*** Opening of DATASET CONTENT ***
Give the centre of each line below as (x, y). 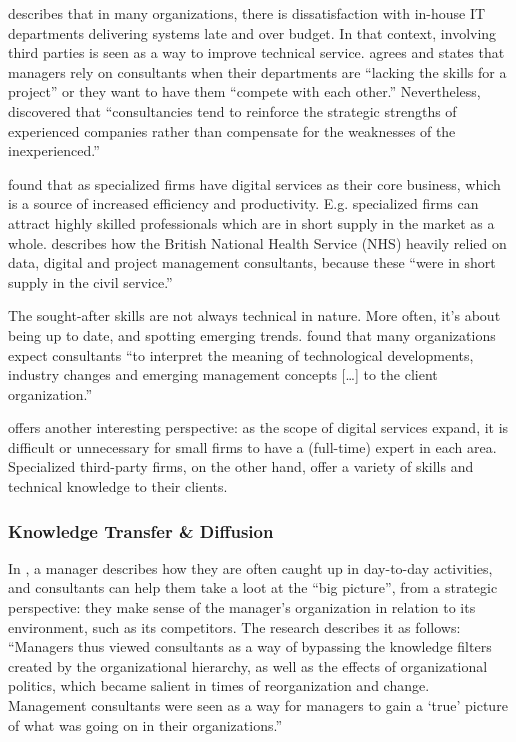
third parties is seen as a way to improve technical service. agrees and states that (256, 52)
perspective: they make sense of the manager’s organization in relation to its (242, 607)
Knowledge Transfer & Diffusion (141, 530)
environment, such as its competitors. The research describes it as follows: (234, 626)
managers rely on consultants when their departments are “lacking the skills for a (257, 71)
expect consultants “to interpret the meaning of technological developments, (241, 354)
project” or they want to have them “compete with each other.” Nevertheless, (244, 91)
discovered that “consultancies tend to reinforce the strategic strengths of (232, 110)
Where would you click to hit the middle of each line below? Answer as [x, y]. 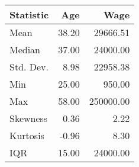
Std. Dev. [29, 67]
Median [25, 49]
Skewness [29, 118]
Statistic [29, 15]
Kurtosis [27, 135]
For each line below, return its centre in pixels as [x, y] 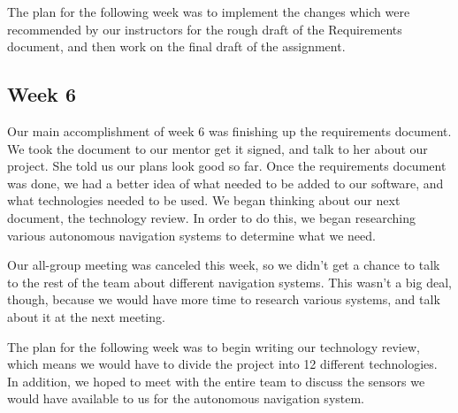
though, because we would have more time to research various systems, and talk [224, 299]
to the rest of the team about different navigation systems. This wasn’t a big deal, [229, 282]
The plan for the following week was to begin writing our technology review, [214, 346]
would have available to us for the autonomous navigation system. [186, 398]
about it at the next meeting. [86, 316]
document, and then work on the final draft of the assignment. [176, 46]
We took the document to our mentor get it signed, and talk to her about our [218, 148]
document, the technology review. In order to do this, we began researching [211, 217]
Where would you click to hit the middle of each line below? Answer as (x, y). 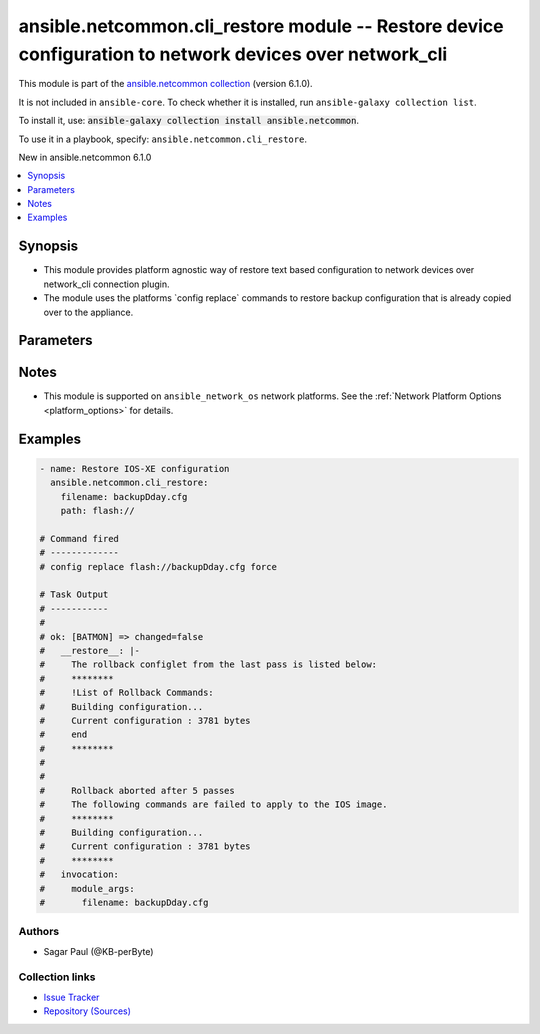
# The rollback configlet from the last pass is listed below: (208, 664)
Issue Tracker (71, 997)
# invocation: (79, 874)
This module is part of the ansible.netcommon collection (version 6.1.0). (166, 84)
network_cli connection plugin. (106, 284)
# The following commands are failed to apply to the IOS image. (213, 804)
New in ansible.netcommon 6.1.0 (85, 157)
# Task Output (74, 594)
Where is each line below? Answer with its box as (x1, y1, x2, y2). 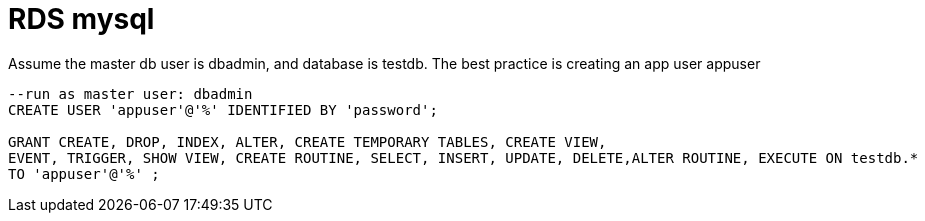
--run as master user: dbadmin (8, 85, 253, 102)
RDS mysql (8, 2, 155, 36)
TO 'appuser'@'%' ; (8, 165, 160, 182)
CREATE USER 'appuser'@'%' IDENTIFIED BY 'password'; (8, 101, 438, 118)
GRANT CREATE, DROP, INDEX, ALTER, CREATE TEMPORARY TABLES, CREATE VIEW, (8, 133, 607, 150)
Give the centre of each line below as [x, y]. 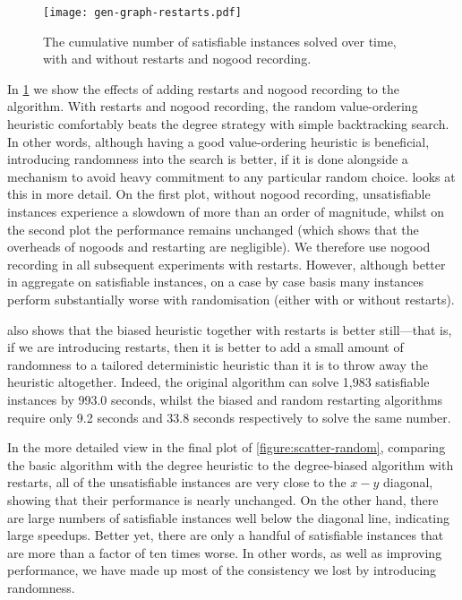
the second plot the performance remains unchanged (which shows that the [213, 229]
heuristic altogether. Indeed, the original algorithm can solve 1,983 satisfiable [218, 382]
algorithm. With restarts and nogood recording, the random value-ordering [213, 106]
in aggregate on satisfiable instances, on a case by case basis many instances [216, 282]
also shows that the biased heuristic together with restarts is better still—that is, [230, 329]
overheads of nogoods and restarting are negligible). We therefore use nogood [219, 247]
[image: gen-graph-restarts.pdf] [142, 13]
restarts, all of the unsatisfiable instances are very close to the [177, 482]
*** Close of DATASET CONTENT ***
*** Opening of DATASET CONTENT ***
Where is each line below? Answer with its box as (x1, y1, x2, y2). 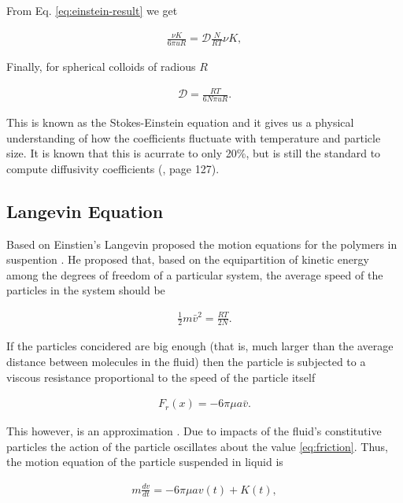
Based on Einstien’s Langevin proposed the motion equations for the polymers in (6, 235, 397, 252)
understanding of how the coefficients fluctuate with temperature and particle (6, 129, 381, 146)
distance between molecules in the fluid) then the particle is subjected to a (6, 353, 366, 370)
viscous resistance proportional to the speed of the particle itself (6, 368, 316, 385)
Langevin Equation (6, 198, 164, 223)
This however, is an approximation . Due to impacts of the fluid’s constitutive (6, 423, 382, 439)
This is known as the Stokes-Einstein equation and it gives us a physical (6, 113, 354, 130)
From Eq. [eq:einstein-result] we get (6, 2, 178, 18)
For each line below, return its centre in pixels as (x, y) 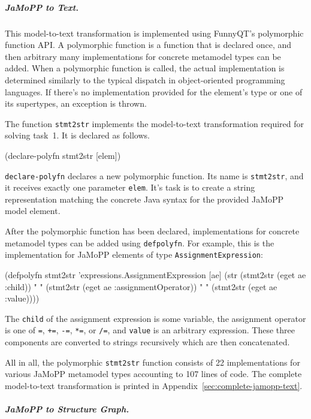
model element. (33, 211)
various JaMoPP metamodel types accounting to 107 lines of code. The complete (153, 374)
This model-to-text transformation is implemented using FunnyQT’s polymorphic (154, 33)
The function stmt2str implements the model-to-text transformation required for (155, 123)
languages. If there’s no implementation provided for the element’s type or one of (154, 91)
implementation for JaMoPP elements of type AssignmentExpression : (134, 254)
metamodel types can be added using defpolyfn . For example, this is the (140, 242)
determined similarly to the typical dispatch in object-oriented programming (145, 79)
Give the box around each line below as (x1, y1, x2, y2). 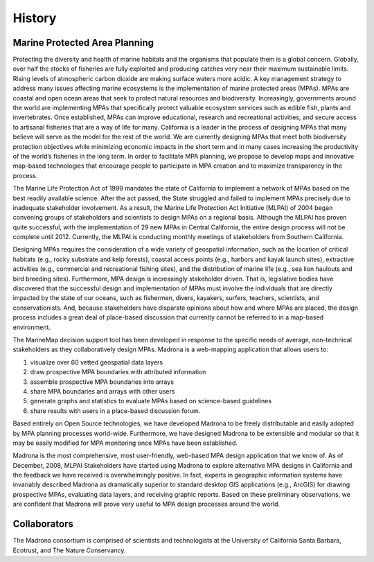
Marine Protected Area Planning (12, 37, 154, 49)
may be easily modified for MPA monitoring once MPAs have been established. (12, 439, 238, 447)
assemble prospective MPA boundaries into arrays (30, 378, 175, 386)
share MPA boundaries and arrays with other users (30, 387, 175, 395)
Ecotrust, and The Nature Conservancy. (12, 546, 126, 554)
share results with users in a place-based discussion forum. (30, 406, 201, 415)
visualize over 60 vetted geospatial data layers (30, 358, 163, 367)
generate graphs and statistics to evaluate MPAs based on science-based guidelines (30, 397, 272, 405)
*** Close of DATASET CONTENT ***
*** Opening of DATASET CONTENT ***
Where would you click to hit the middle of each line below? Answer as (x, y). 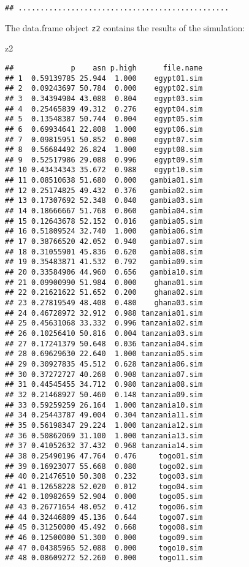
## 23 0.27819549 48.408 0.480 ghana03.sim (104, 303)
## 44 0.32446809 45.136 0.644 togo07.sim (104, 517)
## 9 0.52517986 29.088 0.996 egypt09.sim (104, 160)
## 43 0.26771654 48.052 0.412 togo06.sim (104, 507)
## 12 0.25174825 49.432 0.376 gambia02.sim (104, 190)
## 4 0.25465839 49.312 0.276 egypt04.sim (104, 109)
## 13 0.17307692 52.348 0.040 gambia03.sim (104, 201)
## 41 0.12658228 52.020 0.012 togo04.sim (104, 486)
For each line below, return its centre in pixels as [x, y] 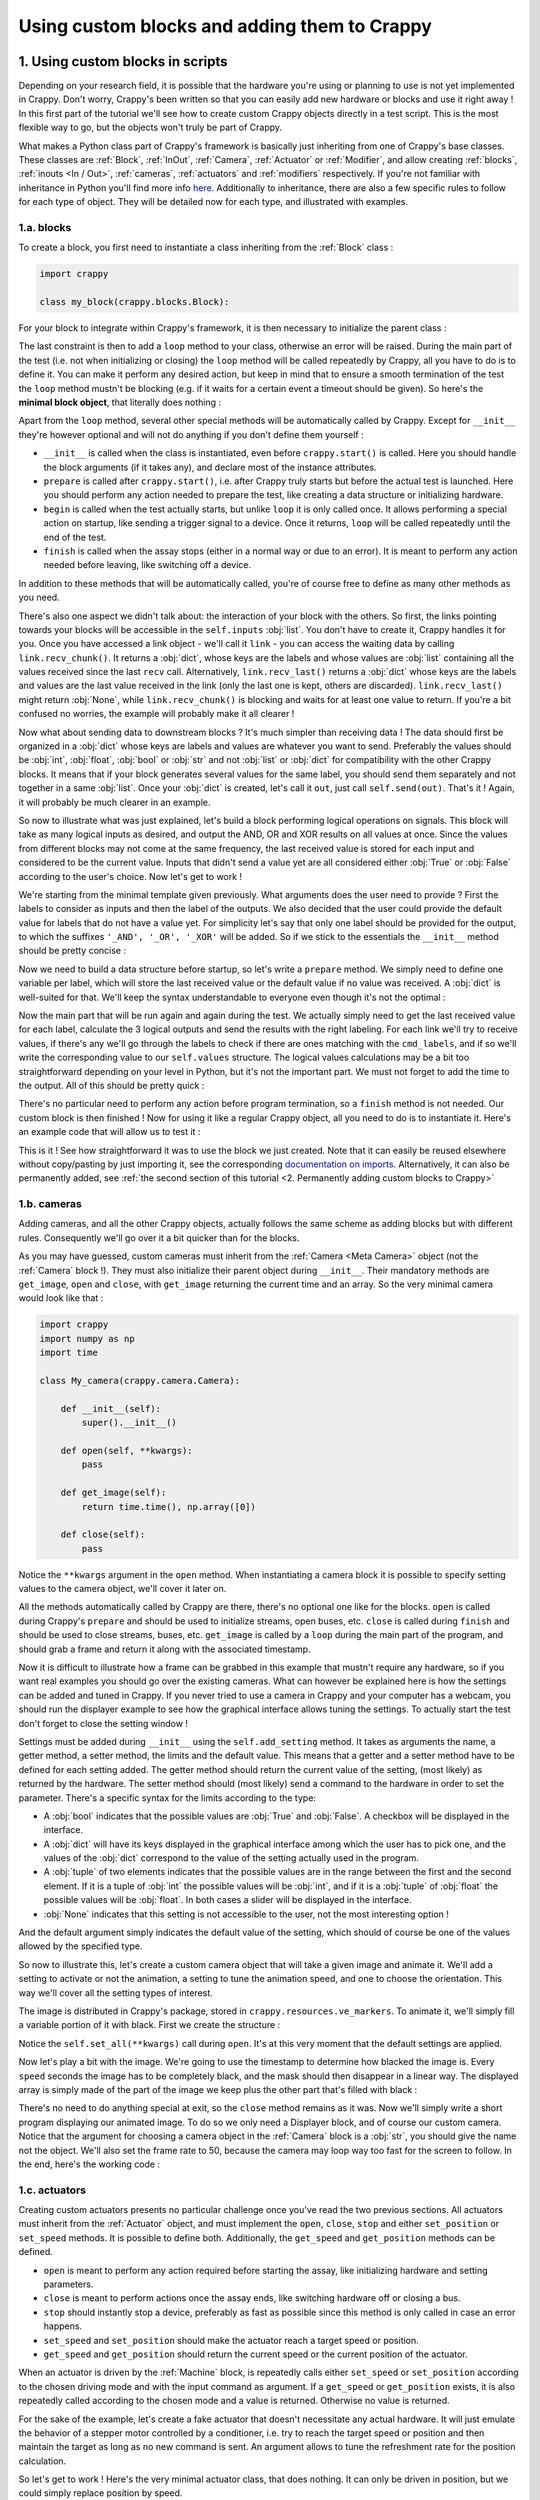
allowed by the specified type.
*** Close of DATASET CONTENT ***
→ YOUR OBJECTIVE:
Within the data above, repeat exactly the lines from the one bearing "# Task Output (74, 594)" through the one bearing "restarts, all of". Include no pictures and nothing else.

→ OUTPUT:
# Task Output (74, 594)
Where is each line below? Answer with its box as (x1, y1, x2, y2). 
--run as master user: dbadmin (8, 85, 253, 102)
RDS mysql (8, 2, 155, 36)
TO 'appuser'@'%' ; (8, 165, 160, 182)
CREATE USER 'appuser'@'%' IDENTIFIED BY 'password'; (8, 101, 438, 118)
GRANT CREATE, DROP, INDEX, ALTER, CREATE TEMPORARY TABLES, CREATE VIEW, (8, 133, 607, 150)
Give the centre of each line below as [x, y]. 
the second plot the performance remains unchanged (which shows that the [213, 229]
heuristic altogether. Indeed, the original algorithm can solve 1,983 satisfiable [218, 382]
algorithm. With restarts and nogood recording, the random value-ordering [213, 106]
in aggregate on satisfiable instances, on a case by case basis many instances [216, 282]
also shows that the biased heuristic together with restarts is better still—that is, [230, 329]
overheads of nogoods and restarting are negligible). We therefore use nogood [219, 247]
[image: gen-graph-restarts.pdf] [142, 13]
restarts, all of the unsatisfiable instances are very close to the [177, 482]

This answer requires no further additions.